Install or Deploy StreamSets Data Collector Engine
The StreamSets Data Collector engine is a key, integrated component within the StreamSets DataOps Platform. The StreamSets DataOps Platform is where you develop, manage and monitor your data pipelines, and is available as a SaaS. StreamSets Data Collector is one of the pipeline execution engines that is managed by the DataOps Platform and which actually executes the pipeline.
To get started, sign up for and log into the StreamSets DataOps Platform (it’s free!) From there you can set up the Data Collector engine in a variety of ways depending on your use case and your environment. StreamSets makes it easy for you to deploy the Data Collector engine wherever you need, on-premises, in a VPC or in the public cloud– to support the breadth of pipeline patterns across hybrid, multi-cloud environments.
You can choose from a variety of methods to deploy a Data Collector engine–
either download and install, or deploy in the cloud.
- Option A: download the StreamSets Data Collector Docker image, and use Docker to run the Data Collector engine on your local machine, on-premises or in your VPC. This is a self-managed deployment, meaning you are taking full control of procuring the resources to run the engines. The StreamSets Data Collector Docker image download is available from within the StreamSets DataOps Platform.
- Option B: download the StreamSets Data Collector engine Tarball and install Data Collector on your local machine, on-premises or in your VPC. The StreamSets Data Collector download tarball is available from within the StreamSets DataOps Platform.
- Option C: use the DataOps Platform to automatically provision a Data Collector engine and the associated resources required to run the engine in your choice of cloud service provider– AWS EC2, Azure VM or GCE— in just a few minutes. This allows you to easily set up and manage a cloud instance of the StreamSets Data Collector engine in your own cloud namespace. The StreamSets DataOps Platform does the hard work of ensuring that the resources meet the engine requirements, and automatically deploying and launching your Data Collector engine on those resources.
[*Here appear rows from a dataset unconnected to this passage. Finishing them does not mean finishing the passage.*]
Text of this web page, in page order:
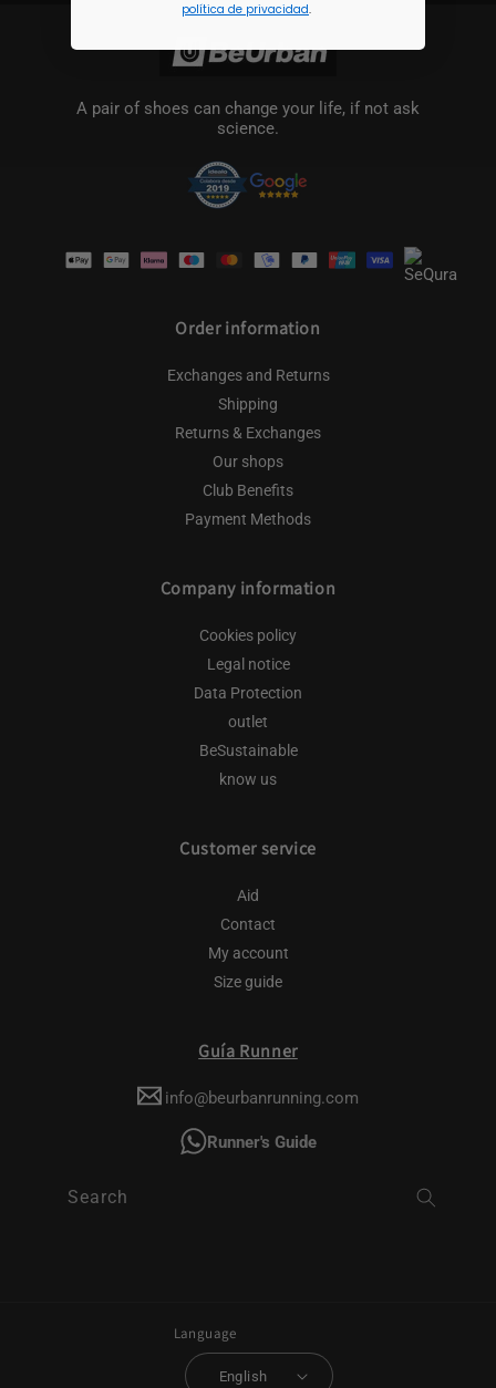
A pair of shoes can change your life, if not ask
science.
methods
Order information
Exchanges and Returns
Shipping
Returns & Exchanges
Our shops
Club Benefits
Payment Methods
Company information
Cookies policy
Legal notice
Data Protection
outlet
BeSustainable
know us
Customer service
Aid
Contact
My account
Size guide
Guía Runner
info@beurbanrunning.com
Runner's Guide
Search
Language
English
política de privacidad.

After your engine deployment is set up, you can start building your smart data pipeline in the DataOps Platform. You can then execute your pipeline using your new StreamSets Data Collector engine.
Getting Started Videos
Here is where you will define your StreamSets engine and set configurations.
Use the drag and drop functionality and pre-built processors.
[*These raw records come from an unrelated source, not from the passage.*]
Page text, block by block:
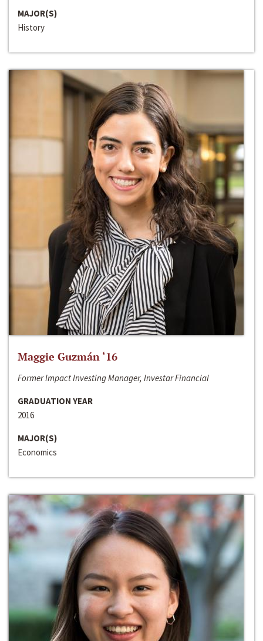
MAJOR(S)
History
Maggie Guzmán ‘16
Former Impact Investing Manager, Investar Financial
GRADUATION YEAR
2016
MAJOR(S)
Economics
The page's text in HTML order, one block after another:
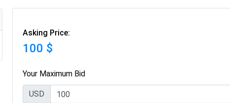
Asking Price:
100 $
Your Maximum Bid
USD

Check your pipeline configurations and you’re ready to start processing.
Review the status, monitor the outcome and analyze.
Check out more demos and see the StreamSets DataOps Platform live in action.
What Is a Data Collector?
The StreamSets Data Collector engine is a powerful execution engine used to ingest and process data in batch, streaming, or CDC pipelines, and is a core part of the StreamSets DataOps Platform.
You can install and deploy Data Collector engines anywhere you need to ingest data, on-premises or in the cloud. You can download and install the Data Collector engine, or let the DataOps Platform auto-deploy it in AWS, Azure or GCP. Either way, the Data Collector engine will be managed from the StreamSets DataOps Platform. Use the pre-built connectors and native integrations to configure your smart data pipeline without coding. With smart data pipelines, you can spend more time building new data pipelines and less time rewriting and fixing old pipelines.
Where is the StreamSets download? Where is the Data Collector download?
For those who may have been used to downloading StreamSets Control Hub as well as engines in the past, StreamSets has evolved the DataOps Platform to function natively in the cloud. The StreamSets DataOps Platform is a cloud-native SaaS that you can simply log into. From within the DataOps Platform, you can then choose how you want to deploy your Data Collector engine– download and install yourself, or use the auto-provisioning capabilities of the DataOps Platform to deploy the cloud.